### GOAL OF THE EXERCISE
Reproduce from the records below, with no pictures, exactly the lines between the one containing "Answer as (x, y)." and the one containing "Simulation engine [102, 353]", inclusive.

### DATA TO EXAMINE
★ ★ ★ ★

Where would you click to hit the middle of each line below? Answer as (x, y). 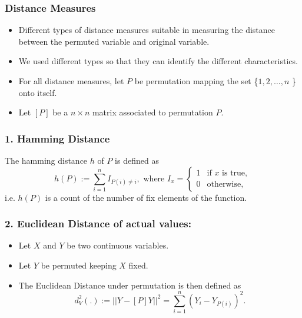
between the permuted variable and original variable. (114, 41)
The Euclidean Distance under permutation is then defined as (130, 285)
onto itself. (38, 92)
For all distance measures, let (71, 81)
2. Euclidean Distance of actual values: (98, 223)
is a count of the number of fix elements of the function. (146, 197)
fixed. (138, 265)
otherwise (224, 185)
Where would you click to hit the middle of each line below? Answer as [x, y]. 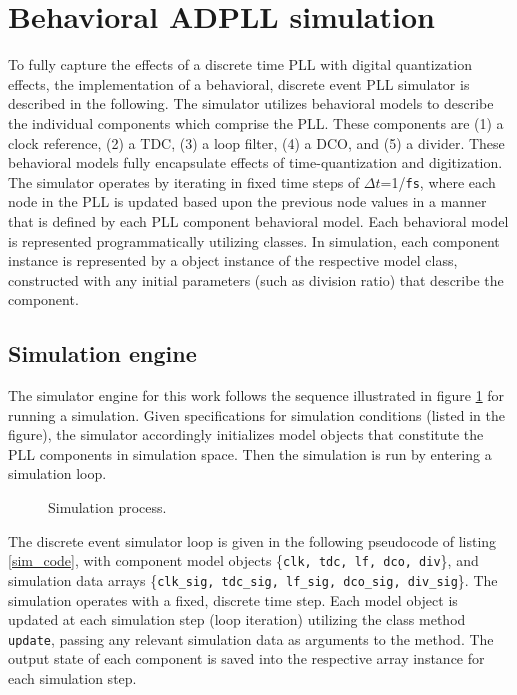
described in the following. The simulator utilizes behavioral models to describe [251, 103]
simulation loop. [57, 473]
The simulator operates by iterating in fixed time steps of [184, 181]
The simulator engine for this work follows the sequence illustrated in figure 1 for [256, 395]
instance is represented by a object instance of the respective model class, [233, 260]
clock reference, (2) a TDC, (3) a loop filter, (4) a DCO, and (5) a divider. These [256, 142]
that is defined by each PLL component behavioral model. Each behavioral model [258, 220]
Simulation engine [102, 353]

★ ★ ★ ★

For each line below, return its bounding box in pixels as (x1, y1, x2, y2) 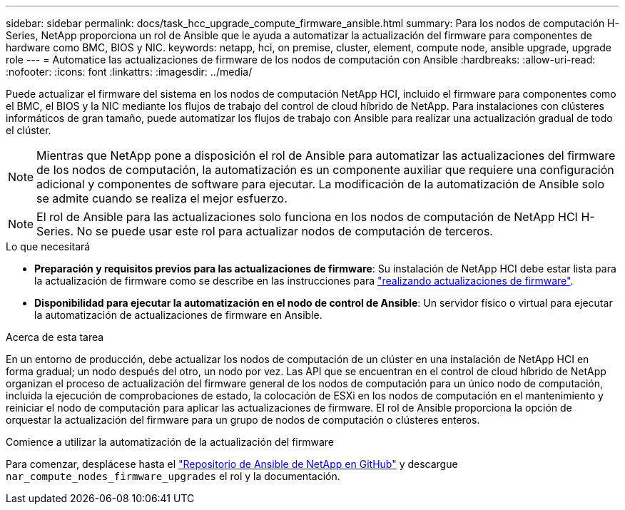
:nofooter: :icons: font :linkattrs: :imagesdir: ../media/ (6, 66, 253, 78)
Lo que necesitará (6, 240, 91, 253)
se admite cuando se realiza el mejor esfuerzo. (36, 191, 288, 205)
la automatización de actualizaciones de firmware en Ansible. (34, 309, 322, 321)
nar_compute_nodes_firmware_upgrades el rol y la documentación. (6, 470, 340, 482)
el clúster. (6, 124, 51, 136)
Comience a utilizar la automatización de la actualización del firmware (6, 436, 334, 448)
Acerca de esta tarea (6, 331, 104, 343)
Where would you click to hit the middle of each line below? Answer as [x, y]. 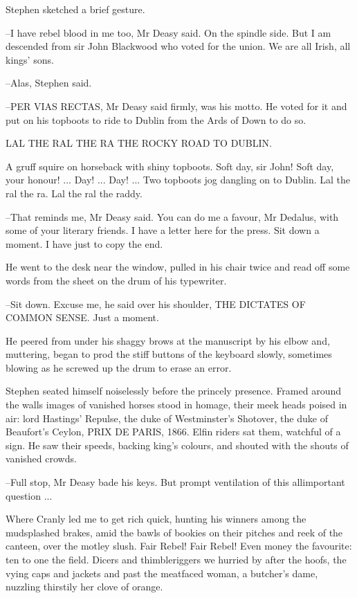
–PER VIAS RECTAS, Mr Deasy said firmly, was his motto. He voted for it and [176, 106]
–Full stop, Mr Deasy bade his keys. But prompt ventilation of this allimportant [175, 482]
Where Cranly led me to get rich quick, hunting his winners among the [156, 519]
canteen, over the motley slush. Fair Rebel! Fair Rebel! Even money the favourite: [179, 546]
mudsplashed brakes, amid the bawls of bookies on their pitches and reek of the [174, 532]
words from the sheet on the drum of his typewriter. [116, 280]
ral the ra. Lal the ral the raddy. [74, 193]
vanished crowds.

★ ★ ★ ★

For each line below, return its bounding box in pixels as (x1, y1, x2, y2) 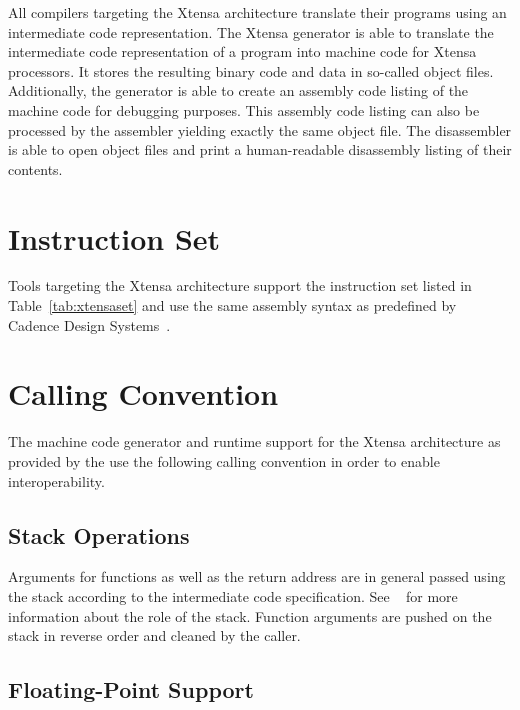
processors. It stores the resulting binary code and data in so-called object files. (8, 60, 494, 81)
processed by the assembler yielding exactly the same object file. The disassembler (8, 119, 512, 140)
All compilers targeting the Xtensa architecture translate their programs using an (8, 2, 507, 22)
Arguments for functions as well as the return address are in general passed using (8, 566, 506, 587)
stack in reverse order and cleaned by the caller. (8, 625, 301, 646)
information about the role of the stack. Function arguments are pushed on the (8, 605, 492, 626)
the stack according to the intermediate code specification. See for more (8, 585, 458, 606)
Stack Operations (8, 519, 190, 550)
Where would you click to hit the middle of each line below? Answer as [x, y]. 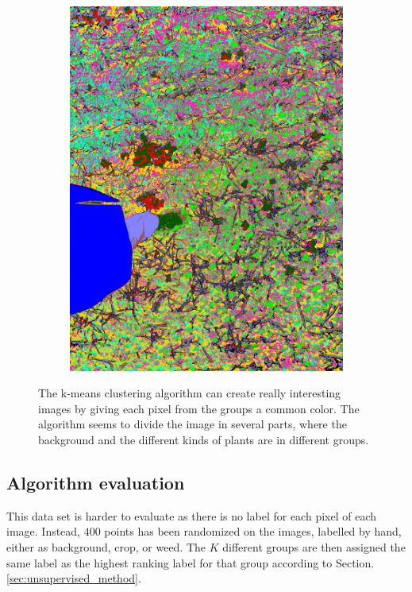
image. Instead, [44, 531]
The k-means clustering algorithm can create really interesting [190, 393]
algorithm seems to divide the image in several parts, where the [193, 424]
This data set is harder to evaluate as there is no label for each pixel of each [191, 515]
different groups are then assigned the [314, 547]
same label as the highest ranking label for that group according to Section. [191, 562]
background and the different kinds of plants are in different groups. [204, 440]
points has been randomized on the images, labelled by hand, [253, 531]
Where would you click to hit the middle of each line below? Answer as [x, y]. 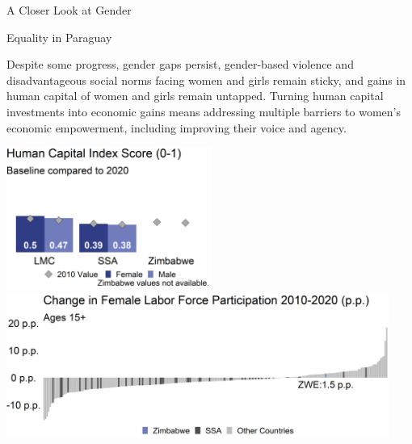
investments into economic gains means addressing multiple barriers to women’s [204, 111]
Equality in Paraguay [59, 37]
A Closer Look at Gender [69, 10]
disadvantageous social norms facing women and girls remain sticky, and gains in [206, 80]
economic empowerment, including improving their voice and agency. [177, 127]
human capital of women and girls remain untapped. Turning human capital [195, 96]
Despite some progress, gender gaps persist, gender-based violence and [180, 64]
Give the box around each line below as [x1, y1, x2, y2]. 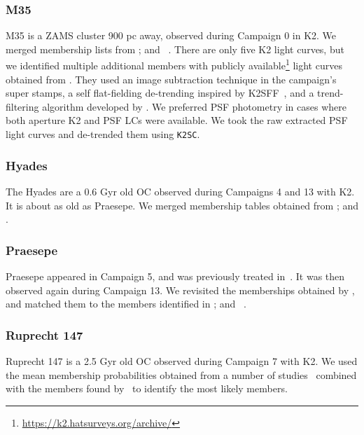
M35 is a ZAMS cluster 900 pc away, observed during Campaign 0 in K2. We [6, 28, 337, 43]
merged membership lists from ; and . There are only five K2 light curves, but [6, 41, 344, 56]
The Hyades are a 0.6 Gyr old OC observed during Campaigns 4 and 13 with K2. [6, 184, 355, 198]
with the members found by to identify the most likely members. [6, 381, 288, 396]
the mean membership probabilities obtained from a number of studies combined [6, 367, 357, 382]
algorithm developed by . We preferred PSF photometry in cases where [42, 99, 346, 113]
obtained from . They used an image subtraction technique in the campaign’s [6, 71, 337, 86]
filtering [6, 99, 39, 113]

★ ★ ★ ★

### REPLY TO THE TASK
Where would you click to hit the middle of each line below? Answer as (x, y). 
between the permuted variable and original variable. (114, 41)
The Euclidean Distance under permutation is then defined as (130, 285)
onto itself. (38, 92)
For all distance measures, let (71, 81)
2. Euclidean Distance of actual values: (98, 223)
is a count of the number of fix elements of the function. (146, 197)
fixed. (138, 265)
otherwise (224, 185)
Where would you click to hit the middle of each line below? Answer as [x, y]. 
described in the following. The simulator utilizes behavioral models to describe [251, 103]
simulation loop. [57, 473]
The simulator operates by iterating in fixed time steps of [184, 181]
The simulator engine for this work follows the sequence illustrated in figure 1 for [256, 395]
instance is represented by a object instance of the respective model class, [233, 260]
clock reference, (2) a TDC, (3) a loop filter, (4) a DCO, and (5) a divider. These [256, 142]
that is defined by each PLL component behavioral model. Each behavioral model [258, 220]
Simulation engine [102, 353]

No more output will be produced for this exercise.